La guitare les assure, quasiment en lay-back, alors que la basse plus imposante assurent les rythmiques toute gonflée de distortion, la complémentarité est idéale, sine qua none. S’y ajoute une batterie dont les finesses d’écriture se révèle au fil des écoutes, un peu écrasée qu’elles sont aux premières écoutes par l’efficacité lourde de la prestation; elle est l’argument musical sans concession d’un groupe qui brandit fièrement son fanion doom/sludge au milieu des décibels énergiques de sa base grunge.

Car les riffs sont simples mais magnifiés par une recherche sonore qui fait la part belle aux pedalboards généreux pour varier le propos mais sans non plus se perdre dans des expérimentations de claquettes : l’émotivité prime mais l’efficacité compte.

Maturité aussi dans la prestation vocale. Alors, oui, on sait, on l’a dit, et c’est ainsi : la tessiture rappellera peut-être le joli blondinet de Seattle mais Antoine a une approche beaucoup plus travaillée, recherchée, variée et intelligible, de quoi vite oublier le sale rejeton d’Aberdeen. Une voix qui se distingue aussi par son humilité aussi poignante qu’électrique, à sa timidité rageuse, une voix qui a le pouvoir d’insuffler une énergie émotionnelle vibrante à chacun des titres, elle est un talentueux fil rouge entre les instrumentations fuzzy et les ambiances planantes.

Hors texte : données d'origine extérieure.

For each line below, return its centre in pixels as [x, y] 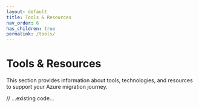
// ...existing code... [30, 98]
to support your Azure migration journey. [57, 87]
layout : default [27, 12]
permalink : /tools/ [31, 34]
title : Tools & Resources [39, 17]
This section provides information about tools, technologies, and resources [100, 80]
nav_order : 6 [23, 23]
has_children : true [31, 28]
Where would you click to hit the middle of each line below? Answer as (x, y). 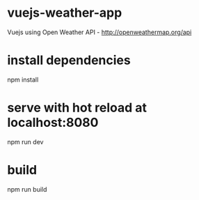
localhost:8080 (53, 123)
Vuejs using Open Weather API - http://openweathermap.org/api (99, 32)
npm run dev (25, 141)
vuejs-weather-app (65, 13)
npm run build (27, 189)
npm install (23, 79)
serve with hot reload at (77, 108)
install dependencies (69, 60)
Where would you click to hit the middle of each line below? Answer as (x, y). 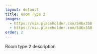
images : (13, 19)
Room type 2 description (30, 46)
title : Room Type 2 (25, 14)
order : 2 (14, 32)
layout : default (22, 10)
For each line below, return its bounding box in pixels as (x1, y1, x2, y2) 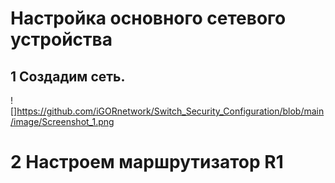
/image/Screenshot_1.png (10, 116, 115, 127)
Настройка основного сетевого (10, 7, 287, 30)
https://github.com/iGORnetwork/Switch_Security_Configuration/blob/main (16, 105, 325, 117)
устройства (10, 28, 113, 51)
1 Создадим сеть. (10, 68, 126, 85)
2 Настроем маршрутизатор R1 (10, 151, 284, 174)
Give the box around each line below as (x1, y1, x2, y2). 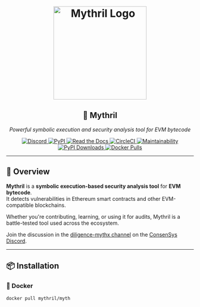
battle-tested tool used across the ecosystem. (6, 219, 119, 227)
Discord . (6, 237, 27, 244)
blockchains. (35, 201, 67, 209)
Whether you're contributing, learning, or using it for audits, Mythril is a (6, 213, 180, 220)
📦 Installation (6, 261, 60, 271)
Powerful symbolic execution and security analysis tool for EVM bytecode (9, 126, 191, 133)
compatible (6, 201, 34, 209)
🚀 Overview (6, 167, 50, 177)
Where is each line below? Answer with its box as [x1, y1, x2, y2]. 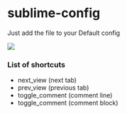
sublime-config [7, 5, 101, 21]
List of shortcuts [7, 59, 66, 69]
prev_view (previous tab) [17, 83, 89, 92]
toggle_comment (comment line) [17, 91, 113, 100]
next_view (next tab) [17, 76, 77, 85]
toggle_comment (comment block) [17, 98, 118, 108]
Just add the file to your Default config [7, 28, 121, 37]
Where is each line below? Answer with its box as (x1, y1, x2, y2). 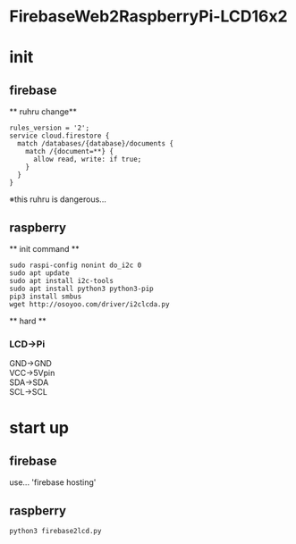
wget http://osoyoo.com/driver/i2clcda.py (9, 300, 170, 309)
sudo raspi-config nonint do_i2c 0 (9, 261, 142, 270)
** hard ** (9, 315, 47, 326)
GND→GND (9, 358, 52, 369)
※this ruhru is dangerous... (9, 194, 107, 205)
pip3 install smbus (9, 292, 82, 301)
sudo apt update (9, 269, 70, 278)
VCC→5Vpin (9, 368, 55, 379)
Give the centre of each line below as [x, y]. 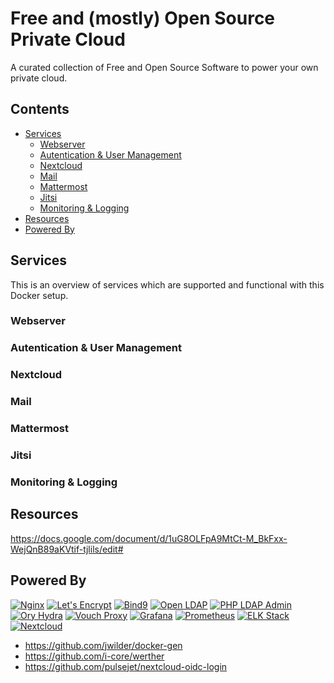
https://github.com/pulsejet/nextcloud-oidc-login [126, 666]
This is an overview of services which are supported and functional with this [167, 284]
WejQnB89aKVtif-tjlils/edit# [67, 549]
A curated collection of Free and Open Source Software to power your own [164, 67]
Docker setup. [39, 295]
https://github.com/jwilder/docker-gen [103, 645]
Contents [40, 109]
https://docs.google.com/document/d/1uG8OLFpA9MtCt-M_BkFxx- [149, 538]
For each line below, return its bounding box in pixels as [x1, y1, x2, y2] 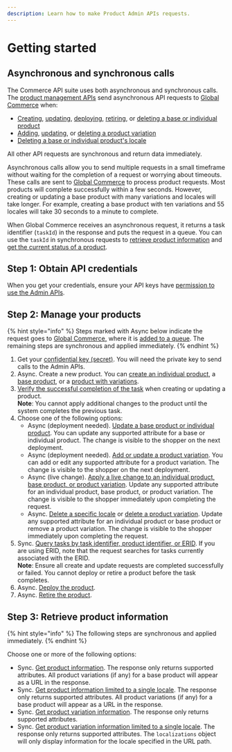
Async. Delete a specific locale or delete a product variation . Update [27, 510, 223, 518]
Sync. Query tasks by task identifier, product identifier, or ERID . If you [17, 539, 215, 548]
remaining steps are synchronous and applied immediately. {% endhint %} [7, 342, 220, 350]
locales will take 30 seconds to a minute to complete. [7, 207, 159, 216]
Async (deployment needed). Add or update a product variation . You [27, 451, 223, 460]
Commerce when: [7, 100, 58, 109]
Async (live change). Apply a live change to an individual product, [27, 473, 215, 482]
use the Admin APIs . [7, 288, 65, 297]
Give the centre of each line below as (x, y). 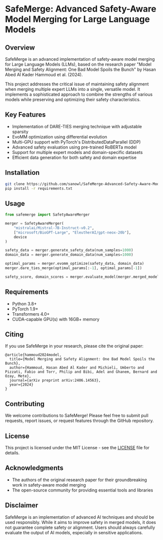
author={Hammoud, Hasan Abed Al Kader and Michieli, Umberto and (77, 368)
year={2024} (22, 385)
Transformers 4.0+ (31, 314)
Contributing (25, 404)
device (20, 237)
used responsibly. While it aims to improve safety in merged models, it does (81, 522)
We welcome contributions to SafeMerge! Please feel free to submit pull (77, 416)
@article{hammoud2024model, (33, 355)
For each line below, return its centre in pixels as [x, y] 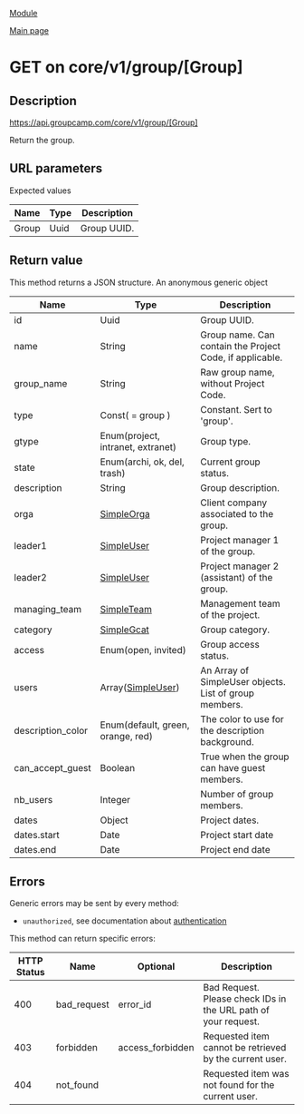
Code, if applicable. [242, 357]
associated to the [237, 513]
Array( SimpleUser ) [140, 687]
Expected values [40, 191]
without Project [233, 383]
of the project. [230, 614]
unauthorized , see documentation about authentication [125, 921]
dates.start [37, 835]
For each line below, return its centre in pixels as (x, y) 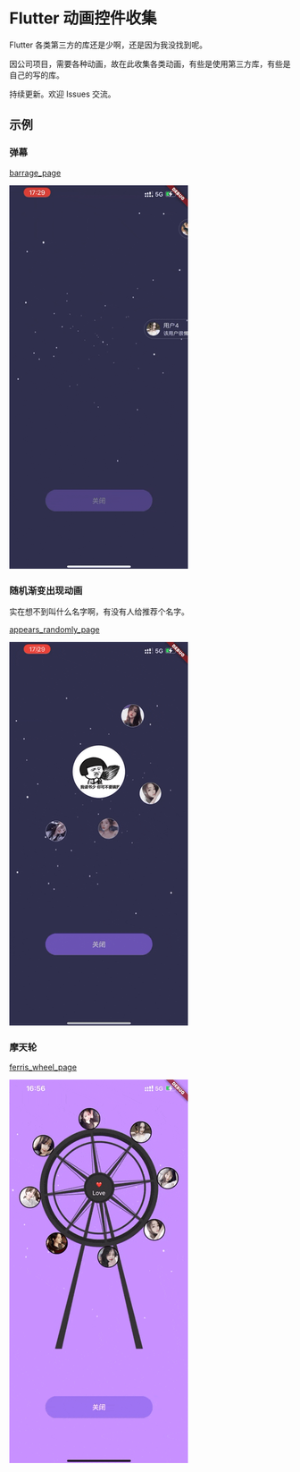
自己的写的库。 (37, 75)
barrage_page (35, 173)
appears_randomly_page (54, 629)
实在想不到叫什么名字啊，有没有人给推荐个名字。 (99, 611)
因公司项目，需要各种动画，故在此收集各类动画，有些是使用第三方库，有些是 (150, 63)
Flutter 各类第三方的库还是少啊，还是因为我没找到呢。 (108, 45)
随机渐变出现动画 (46, 590)
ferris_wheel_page (43, 1067)
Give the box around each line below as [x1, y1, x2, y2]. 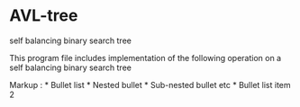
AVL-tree [9, 5, 78, 26]
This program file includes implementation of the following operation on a [9, 52, 282, 63]
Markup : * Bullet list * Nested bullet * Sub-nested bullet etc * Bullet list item [9, 79, 291, 90]
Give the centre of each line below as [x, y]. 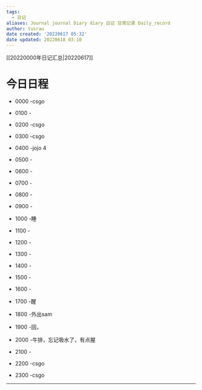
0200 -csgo [30, 125]
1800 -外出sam [33, 314]
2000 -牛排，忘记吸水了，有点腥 [55, 339]
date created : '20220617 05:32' [47, 34]
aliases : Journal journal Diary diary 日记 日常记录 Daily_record [88, 23]
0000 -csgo [30, 101]
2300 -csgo [30, 375]
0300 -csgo [30, 136]
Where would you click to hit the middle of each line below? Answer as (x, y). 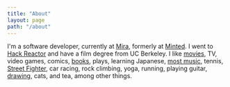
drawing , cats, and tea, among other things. (69, 76)
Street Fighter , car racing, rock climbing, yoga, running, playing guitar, (107, 69)
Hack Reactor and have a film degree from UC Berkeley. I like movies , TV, (112, 54)
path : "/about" (29, 26)
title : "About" (29, 14)
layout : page (26, 20)
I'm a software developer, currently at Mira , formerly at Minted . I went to (110, 47)
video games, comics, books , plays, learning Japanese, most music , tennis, (115, 61)
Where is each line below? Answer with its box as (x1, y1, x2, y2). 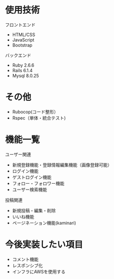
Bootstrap (12, 42, 33, 48)
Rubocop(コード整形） (12, 109, 59, 115)
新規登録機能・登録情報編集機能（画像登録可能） (12, 161, 112, 168)
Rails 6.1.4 (12, 67, 33, 73)
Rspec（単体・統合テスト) (12, 115, 66, 121)
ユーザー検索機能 (12, 186, 47, 193)
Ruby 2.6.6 (12, 62, 35, 68)
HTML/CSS (12, 32, 36, 38)
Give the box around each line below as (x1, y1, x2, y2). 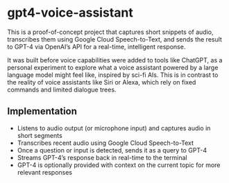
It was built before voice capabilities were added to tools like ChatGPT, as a (7, 55, 223, 64)
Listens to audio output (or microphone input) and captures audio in (17, 123, 211, 132)
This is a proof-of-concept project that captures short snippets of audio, (7, 28, 214, 36)
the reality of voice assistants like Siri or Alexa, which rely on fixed (7, 78, 196, 86)
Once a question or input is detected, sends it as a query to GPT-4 (17, 146, 207, 154)
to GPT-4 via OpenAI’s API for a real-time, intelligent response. (7, 42, 186, 51)
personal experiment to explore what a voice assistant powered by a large (7, 63, 219, 71)
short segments (17, 131, 62, 139)
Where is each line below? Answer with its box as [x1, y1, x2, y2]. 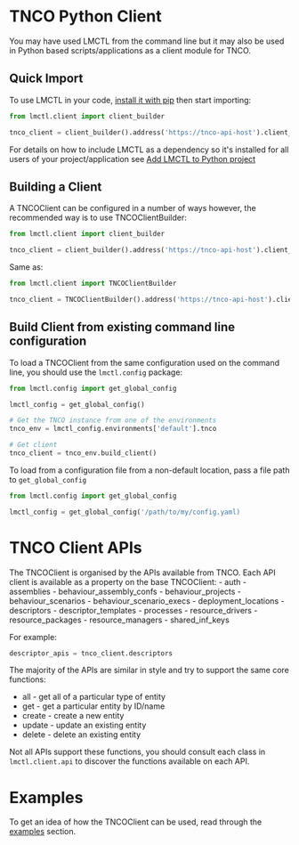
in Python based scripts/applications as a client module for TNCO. [9, 45, 252, 55]
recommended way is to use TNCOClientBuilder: [9, 212, 187, 223]
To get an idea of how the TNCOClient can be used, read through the [9, 817, 263, 827]
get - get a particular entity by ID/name [21, 701, 166, 711]
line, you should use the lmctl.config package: [9, 367, 183, 378]
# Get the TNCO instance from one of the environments [9, 416, 217, 425]
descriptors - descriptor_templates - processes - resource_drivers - [9, 605, 258, 615]
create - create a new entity [21, 711, 125, 721]
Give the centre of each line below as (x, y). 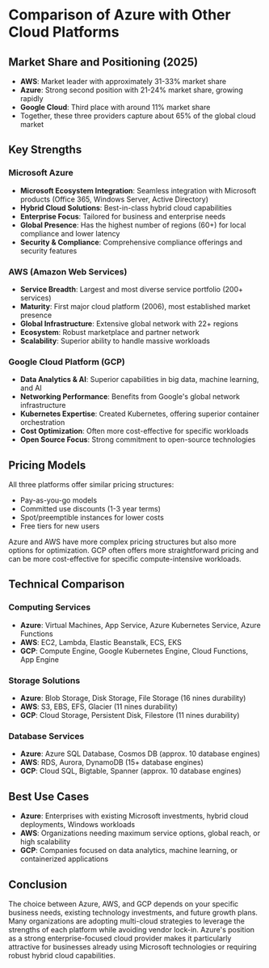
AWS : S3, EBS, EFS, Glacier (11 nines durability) (99, 707)
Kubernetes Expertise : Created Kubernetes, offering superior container (140, 414)
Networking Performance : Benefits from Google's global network (130, 397)
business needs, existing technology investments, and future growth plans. (133, 913)
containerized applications (64, 859)
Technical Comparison (67, 584)
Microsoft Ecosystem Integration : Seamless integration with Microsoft (138, 190)
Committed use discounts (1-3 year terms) (90, 509)
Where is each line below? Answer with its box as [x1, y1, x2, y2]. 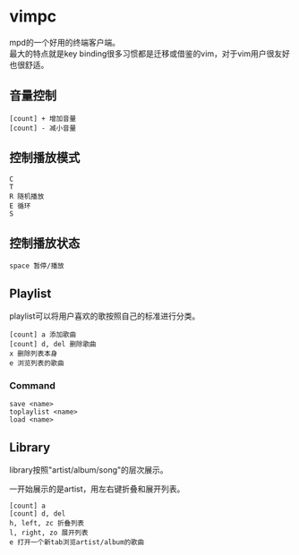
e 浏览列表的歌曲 [9, 359, 64, 368]
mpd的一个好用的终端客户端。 [9, 37, 121, 47]
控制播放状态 [9, 235, 81, 251]
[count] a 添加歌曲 [9, 330, 77, 339]
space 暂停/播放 [9, 261, 64, 270]
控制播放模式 [9, 150, 81, 166]
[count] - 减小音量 [9, 124, 77, 132]
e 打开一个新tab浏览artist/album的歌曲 [9, 538, 145, 547]
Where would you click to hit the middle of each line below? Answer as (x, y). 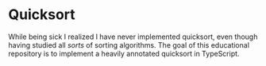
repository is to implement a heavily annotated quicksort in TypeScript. (124, 53)
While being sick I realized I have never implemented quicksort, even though (133, 37)
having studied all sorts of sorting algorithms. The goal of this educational (129, 45)
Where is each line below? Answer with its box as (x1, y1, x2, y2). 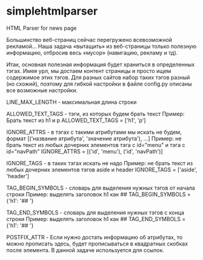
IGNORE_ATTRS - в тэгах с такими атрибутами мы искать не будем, (6, 128, 182, 135)
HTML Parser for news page (6, 24, 77, 32)
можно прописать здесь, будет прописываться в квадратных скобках (6, 240, 188, 247)
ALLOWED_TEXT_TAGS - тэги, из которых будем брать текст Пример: (6, 110, 185, 117)
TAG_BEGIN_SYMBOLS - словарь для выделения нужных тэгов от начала (6, 184, 195, 191)
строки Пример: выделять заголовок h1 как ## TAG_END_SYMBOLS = (6, 215, 186, 222)
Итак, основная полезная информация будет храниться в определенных (6, 61, 195, 68)
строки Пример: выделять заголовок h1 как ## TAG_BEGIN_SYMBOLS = (6, 190, 191, 198)
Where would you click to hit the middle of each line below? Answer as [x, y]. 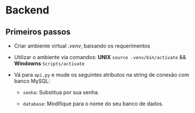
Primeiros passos [38, 32]
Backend [27, 10]
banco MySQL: [32, 81]
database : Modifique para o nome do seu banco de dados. [93, 104]
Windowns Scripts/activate [49, 63]
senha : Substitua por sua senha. [61, 92]
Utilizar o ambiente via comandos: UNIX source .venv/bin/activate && [100, 57]
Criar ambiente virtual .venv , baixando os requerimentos [82, 46]
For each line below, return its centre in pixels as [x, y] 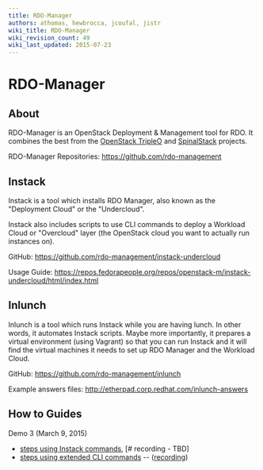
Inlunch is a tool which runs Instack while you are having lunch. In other [125, 324]
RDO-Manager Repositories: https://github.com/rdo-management [115, 156]
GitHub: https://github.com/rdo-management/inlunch [95, 373]
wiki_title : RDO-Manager [49, 30]
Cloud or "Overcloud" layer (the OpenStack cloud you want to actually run [129, 233]
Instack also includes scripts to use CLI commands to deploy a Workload [127, 224]
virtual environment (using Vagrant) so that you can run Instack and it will [128, 341]
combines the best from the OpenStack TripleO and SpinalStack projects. [128, 141]
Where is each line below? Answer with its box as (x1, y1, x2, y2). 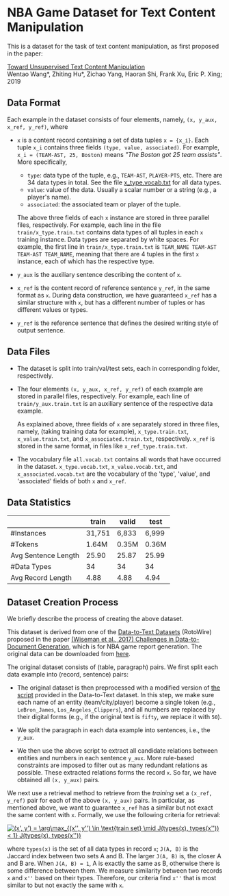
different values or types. (16, 305, 88, 313)
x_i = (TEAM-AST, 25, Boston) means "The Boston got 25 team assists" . (16, 150, 222, 158)
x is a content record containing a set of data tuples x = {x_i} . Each (16, 136, 209, 144)
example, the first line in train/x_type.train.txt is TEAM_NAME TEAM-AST (16, 242, 217, 251)
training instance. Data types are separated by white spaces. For (16, 235, 200, 243)
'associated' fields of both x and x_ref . (16, 476, 126, 485)
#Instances (10, 529, 46, 538)
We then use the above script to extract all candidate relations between (16, 747, 218, 755)

L’approche est donc moins punk mais ne manque aucunement d’énergie. "Portuguese Man O’War" et surtout le superbe "Ceremonies" finiront de vous en convaincre.

 

L’album a un côté très brut, très one-shot, qui fonctionne vraiment bien avec la musique mais le mixage est plutôt d’antan que dantesque. Certaines choses fonctionnent, d’autres sont plus frustrantes. Cette basse parfois un peu trop clingy à mon goût ("Mosul Orb", la dernière partie de "Cyclops Cave"), le son des guitares parfait (le clean de "Three Eyed Enoch" est une dinguerie), la batterie un peu trop roomy à l’occasion et ces voix, superbes mais qu’un peu plus de post-prod aurait pu encore plus sublimer. Du 50/50 donc ? Non, car si tout n’est pas parfait, le tout l’est. On est sur un groupe qui ne triche pas, qui ne se cache derrière aucun artefact facilitant et livre un produit brut, sincère dans lequel on devine toute la présence physique du groupe.

 

Côté études de textes, je n’ai pas fait mes devoirs mais je crois que le Miracle du soleil y est abordé et comme quoi, ça aurait un rapport avec des extra terrestres d’où la pochette de l’album. D’ailleurs, à une époque où on peut faire des visuels pour rien du tout (et qui ne valent pas grand-chose) avec l’IA, les trois compères se sont casser la tirelire à faire ça à l’ancienne et si le sujet ne sera pas au goût de tous, on ne peut que saluer le rendu qui a quand même sacrément de la gueule. Je mets là quelques photos de l’envers du décor :

fatima making off

 

 

Eerie est un album superbe d'un bout à l'autre dont la sincérité entière réussit à entraîner le grunge originel vers des sphères de plus en plus progressives, ambiantes nourries de doom, de sludge et s’articulant autour d’une magnifique fibre émotive. Il devrait rejoindre la discographie des amateurs d'excellente musique électrique aussi vite qu'il a rejoint mon top 10 de l'année.

 

 

On aime bien : une musique riche, sincère, à la fibre brute, pleine de belles émotions, les voix..

On aime moins : rien, même le mixage un peu frustrant parfois, je prends...

photo de 8oris
le 19/09/2024

4 COMMENTAIRES

Tookie

Tookie le 19/09/2024 à 12:25:12

Ouep très bon album ! Un peu les Slift du grunge et avec une pelletée d'émotions en prime.

Thedukilla

Thedukilla le 19/09/2024 à 16:21:55

Un superbe album pour un groupe qui l’est tout autant !
On perd un peu la patte Stoner du précédent, et avec elle un peu d’immédiateté, mais l’opus se révèle avec les écoutes, au point de tourner finalement autant que le dernier Slomosa.
Un grand disque.

Aldorus Berthier

Aldorus Berthier le 19/09/2024 à 19:56:32

Putain c't'artwork c'est une vision féérique pour tous les fans de SF...

Dams

Dams le 20/09/2024 à 07:43:05

Juste génial ! Effectivement un des tops de l'année pour moi.
Une nouvelle belle pièce dans une discographie nickel.
Merci 8oris pour la découverte il y a 4 ans maintenant.